§ What is needed: Only lines with the string "formação" should be returned from the data below.

Source records:
-=-=-

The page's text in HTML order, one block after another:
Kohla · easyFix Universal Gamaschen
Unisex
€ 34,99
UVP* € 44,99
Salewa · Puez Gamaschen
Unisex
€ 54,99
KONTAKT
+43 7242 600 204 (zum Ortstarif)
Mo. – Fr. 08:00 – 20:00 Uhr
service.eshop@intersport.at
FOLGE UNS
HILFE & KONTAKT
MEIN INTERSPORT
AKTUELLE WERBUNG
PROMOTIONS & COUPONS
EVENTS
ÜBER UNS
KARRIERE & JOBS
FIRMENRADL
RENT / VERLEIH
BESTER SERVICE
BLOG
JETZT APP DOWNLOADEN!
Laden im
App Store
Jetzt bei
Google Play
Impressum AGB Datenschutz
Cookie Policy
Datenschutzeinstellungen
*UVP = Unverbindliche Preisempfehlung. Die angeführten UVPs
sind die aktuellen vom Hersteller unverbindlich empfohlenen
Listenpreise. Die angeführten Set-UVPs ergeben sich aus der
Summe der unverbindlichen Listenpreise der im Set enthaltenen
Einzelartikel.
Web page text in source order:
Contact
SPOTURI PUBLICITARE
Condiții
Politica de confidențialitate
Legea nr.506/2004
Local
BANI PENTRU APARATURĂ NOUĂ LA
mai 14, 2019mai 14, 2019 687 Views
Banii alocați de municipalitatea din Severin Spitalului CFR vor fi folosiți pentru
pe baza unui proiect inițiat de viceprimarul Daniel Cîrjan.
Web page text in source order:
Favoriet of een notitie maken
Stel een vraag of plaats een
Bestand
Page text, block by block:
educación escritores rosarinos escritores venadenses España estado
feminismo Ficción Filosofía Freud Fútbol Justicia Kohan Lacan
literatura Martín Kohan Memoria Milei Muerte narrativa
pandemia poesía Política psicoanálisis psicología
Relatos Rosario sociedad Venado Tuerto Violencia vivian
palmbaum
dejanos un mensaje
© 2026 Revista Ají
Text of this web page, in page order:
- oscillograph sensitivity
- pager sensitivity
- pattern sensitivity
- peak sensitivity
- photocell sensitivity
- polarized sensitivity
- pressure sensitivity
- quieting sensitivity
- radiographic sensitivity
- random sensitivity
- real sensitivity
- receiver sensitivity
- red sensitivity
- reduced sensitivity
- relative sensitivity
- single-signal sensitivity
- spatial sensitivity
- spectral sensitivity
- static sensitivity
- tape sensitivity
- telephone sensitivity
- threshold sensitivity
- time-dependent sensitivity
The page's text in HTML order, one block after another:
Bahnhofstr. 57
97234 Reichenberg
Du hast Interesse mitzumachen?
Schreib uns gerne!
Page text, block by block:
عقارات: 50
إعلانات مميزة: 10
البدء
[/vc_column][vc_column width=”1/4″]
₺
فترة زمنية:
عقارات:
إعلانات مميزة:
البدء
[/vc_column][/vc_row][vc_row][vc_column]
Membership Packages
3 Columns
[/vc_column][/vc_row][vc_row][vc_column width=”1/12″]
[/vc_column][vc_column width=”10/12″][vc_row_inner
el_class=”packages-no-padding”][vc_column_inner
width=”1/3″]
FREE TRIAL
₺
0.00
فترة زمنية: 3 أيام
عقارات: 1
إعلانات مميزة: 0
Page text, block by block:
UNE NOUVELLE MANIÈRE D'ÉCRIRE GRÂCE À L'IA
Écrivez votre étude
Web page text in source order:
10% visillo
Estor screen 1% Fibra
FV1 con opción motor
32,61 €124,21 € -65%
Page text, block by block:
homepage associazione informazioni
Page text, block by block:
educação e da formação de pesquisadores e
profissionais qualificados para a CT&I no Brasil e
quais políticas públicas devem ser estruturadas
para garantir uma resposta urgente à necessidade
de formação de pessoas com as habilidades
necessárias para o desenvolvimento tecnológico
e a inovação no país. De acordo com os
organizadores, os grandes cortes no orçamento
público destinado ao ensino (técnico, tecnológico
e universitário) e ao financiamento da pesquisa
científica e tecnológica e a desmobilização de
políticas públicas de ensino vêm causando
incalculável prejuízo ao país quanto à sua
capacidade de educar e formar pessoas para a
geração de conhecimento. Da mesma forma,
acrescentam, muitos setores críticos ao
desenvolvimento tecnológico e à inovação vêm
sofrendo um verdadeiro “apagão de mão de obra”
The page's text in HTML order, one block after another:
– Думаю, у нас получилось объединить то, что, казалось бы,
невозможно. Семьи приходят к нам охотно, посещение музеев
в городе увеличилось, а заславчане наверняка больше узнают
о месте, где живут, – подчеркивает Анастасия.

-=-=-

§ Exercise result:
educação e da formação de pesquisadores e
de formação de pessoas com as habilidades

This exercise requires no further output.